▼
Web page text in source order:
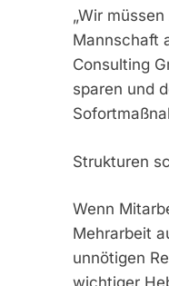
„Wir
Mannschaft
Consulting
sparen und
Strukturen
Wenn
Mehrarbeit
unnötigen
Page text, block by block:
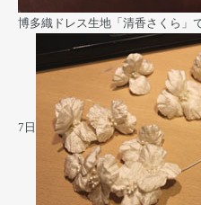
▲
# Task directions:
Every line above needs to be written out again as it stands. Pictures do not belong in the copy.

# Result of the task:
Web page text in source order:
„Wir
Mannschaft
Consulting
sparen und
Strukturen
Wenn
Mehrarbeit
unnötigen
Page text, block by block:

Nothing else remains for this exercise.